Work instructions. Pull every line with the word "amount" out of the entries below.
===== Material provided =====
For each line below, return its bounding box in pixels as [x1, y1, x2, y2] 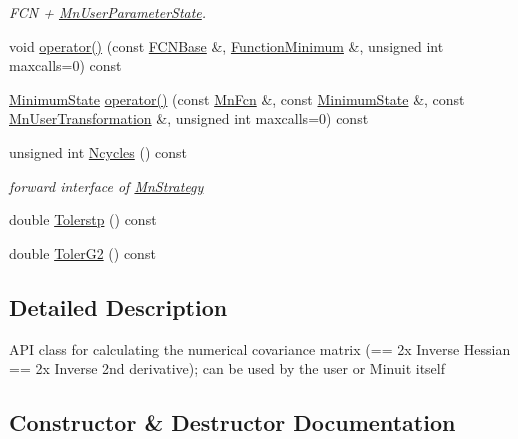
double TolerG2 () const [9, 242, 156, 263]
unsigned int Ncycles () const [9, 141, 187, 162]
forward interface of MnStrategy [9, 175, 204, 196]
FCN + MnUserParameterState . [9, 2, 207, 22]
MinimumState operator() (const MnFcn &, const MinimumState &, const [9, 88, 465, 109]
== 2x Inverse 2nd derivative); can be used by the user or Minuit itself [9, 358, 446, 379]
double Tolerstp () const [9, 209, 157, 230]
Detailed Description [9, 291, 228, 322]
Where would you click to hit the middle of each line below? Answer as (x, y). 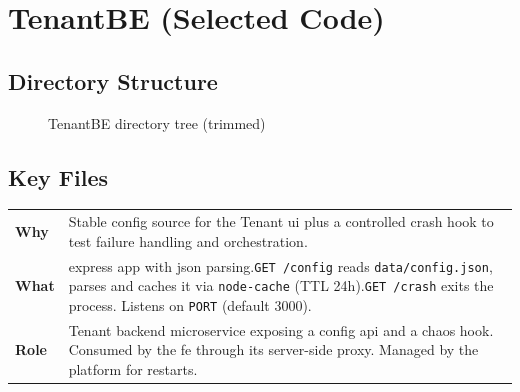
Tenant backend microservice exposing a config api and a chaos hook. (281, 329)
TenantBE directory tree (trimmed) (157, 122)
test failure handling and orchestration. (188, 240)
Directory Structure (113, 80)
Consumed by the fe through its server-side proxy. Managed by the (273, 349)
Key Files (58, 176)
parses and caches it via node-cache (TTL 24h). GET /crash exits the (281, 285)
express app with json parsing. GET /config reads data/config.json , (280, 265)
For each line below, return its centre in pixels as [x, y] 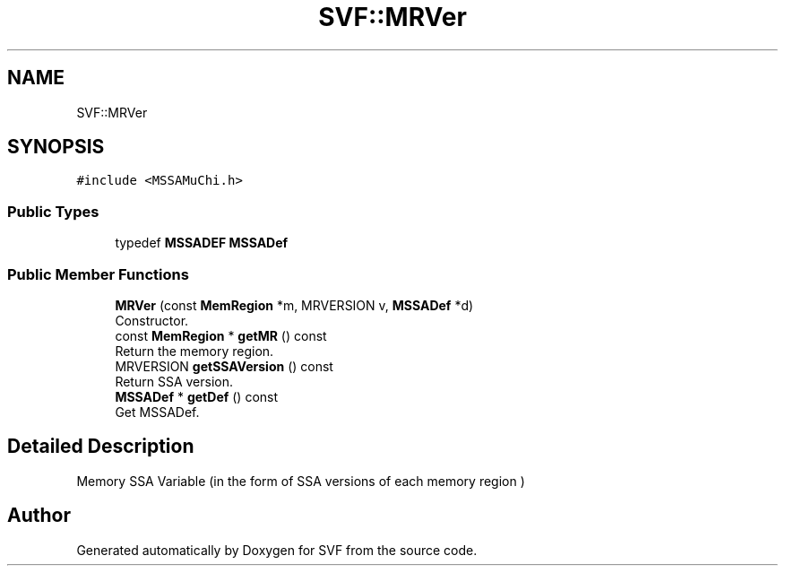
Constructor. [152, 320]
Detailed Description [101, 447]
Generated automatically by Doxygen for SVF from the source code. [277, 550]
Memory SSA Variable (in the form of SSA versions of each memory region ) [301, 481]
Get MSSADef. [157, 412]
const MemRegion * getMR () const [221, 335]
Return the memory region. [194, 351]
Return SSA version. [174, 381]
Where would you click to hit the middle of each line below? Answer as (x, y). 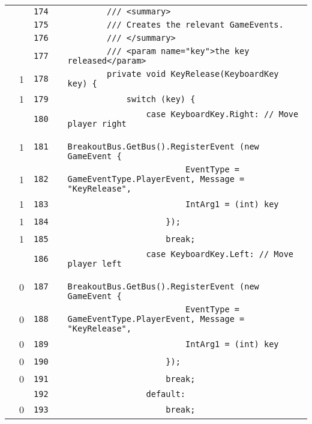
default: (166, 394)
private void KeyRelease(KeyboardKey (193, 74)
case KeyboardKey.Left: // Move (220, 254)
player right (97, 124)
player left (94, 264)
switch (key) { (161, 99)
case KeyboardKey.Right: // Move (222, 114)
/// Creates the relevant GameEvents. (195, 25)
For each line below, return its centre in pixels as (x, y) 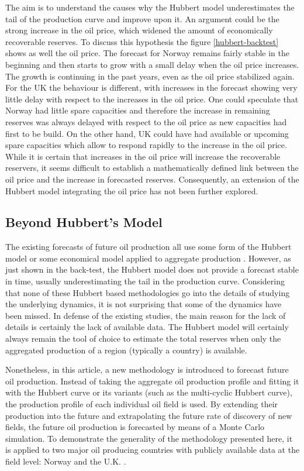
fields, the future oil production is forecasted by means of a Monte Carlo (135, 427)
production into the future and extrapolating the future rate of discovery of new (149, 415)
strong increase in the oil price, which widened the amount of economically (139, 30)
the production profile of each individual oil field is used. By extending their (142, 404)
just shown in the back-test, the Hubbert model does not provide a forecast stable (152, 269)
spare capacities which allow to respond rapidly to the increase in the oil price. (146, 145)
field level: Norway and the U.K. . (66, 461)
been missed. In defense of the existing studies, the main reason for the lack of (146, 315)
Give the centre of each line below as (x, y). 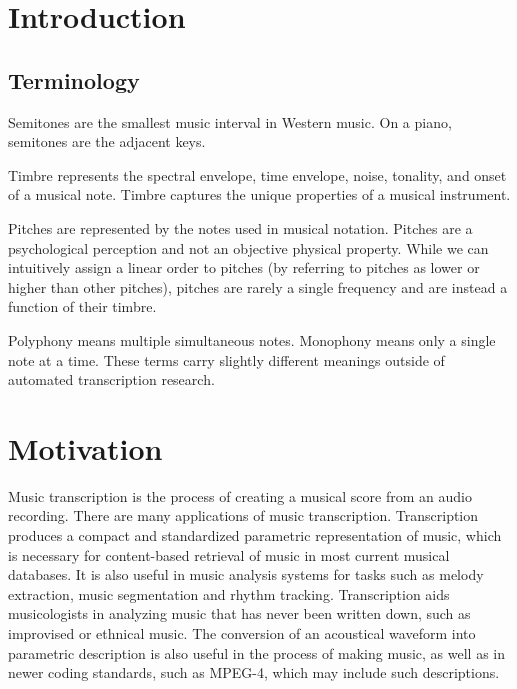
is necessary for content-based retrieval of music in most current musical (229, 554)
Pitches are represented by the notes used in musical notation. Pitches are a (240, 227)
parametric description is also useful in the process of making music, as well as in (257, 652)
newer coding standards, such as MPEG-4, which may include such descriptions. (254, 672)
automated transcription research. (111, 379)
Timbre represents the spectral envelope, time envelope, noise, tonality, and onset (257, 174)
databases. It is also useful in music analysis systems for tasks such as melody (246, 574)
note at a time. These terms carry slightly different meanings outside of (226, 359)
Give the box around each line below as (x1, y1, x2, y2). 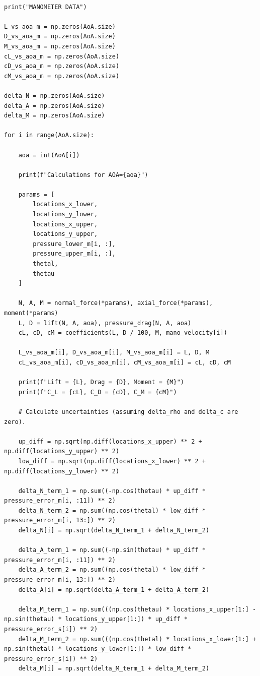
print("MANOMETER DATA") (4, 3, 87, 11)
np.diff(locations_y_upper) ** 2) (4, 448, 120, 455)
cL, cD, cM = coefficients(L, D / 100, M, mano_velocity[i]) (18, 329, 227, 337)
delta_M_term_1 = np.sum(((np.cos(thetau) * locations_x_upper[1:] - (18, 605, 256, 613)
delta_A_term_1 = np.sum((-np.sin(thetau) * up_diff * (18, 546, 206, 554)
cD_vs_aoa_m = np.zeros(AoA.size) (4, 63, 120, 70)
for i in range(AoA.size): (4, 132, 94, 139)
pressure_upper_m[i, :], (33, 250, 116, 258)
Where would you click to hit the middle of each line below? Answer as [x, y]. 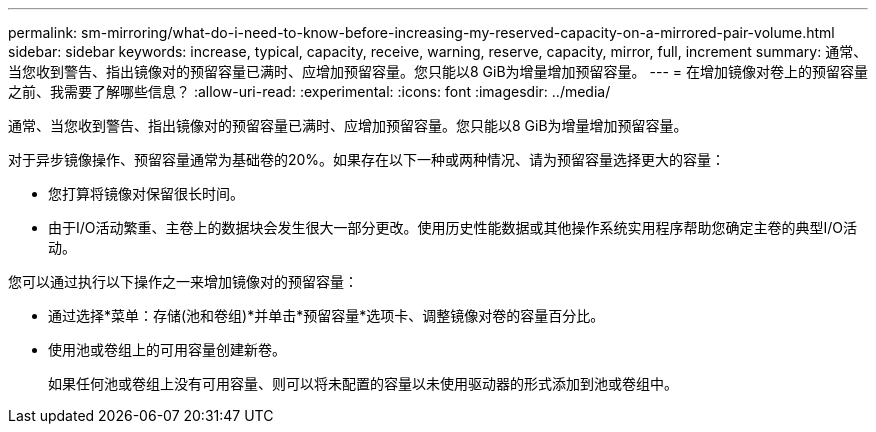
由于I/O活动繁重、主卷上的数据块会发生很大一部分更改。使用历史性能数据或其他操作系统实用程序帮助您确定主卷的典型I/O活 [453, 227]
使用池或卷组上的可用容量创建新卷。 [167, 349]
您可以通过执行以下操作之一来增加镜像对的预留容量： [183, 281]
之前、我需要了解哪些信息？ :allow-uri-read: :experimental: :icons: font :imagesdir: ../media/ [309, 91]
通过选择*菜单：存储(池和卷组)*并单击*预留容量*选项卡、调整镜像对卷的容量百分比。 [326, 315]
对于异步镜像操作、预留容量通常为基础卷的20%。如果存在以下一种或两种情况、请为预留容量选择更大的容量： [367, 159]
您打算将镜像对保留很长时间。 [146, 193]
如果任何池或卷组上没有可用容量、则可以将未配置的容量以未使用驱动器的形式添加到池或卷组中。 [363, 383]
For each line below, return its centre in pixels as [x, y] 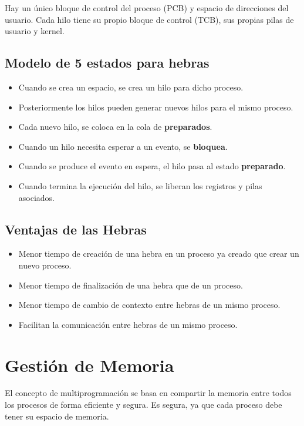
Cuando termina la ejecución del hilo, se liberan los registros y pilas [140, 185]
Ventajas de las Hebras [76, 229]
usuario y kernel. [35, 31]
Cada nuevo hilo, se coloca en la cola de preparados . [115, 127]
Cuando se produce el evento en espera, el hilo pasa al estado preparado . [152, 166]
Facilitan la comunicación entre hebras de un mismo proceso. [128, 324]
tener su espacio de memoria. [57, 416]
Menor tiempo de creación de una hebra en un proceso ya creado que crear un [159, 254]
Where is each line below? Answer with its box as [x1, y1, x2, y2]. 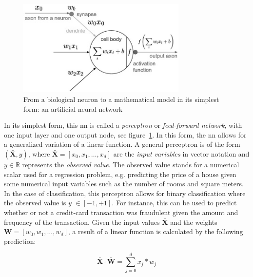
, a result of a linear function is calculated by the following [68, 226, 243, 237]
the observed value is [4, 198, 66, 208]
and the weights [170, 217, 217, 227]
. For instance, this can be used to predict [112, 198, 237, 208]
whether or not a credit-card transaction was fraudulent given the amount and [4, 207, 238, 217]
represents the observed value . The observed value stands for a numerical [22, 159, 239, 169]
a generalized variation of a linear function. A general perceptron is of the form [4, 139, 240, 149]
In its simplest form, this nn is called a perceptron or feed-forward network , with [4, 120, 242, 130]
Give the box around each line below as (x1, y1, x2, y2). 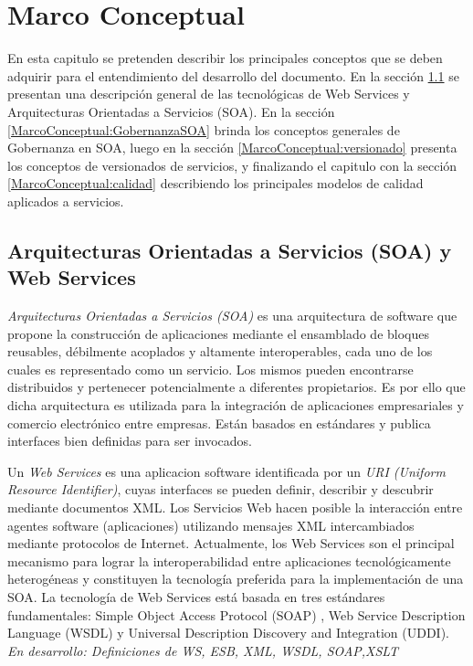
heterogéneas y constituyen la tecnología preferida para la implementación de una (7, 569, 464, 588)
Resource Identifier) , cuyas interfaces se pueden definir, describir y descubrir (7, 480, 434, 499)
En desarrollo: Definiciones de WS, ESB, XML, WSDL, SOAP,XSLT (7, 640, 399, 660)
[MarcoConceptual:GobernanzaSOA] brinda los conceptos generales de (7, 120, 400, 139)
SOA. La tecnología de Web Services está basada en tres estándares (7, 587, 385, 606)
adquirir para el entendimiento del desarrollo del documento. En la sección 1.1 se (7, 66, 459, 85)
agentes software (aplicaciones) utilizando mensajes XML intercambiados (7, 515, 415, 534)
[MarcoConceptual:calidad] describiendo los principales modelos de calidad (7, 174, 424, 193)
=====
Solved problem.
strong increase in the oil price, which widened the amount of economically (139, 30)
whether or not a credit-card transaction was fraudulent given the amount and [4, 207, 238, 217]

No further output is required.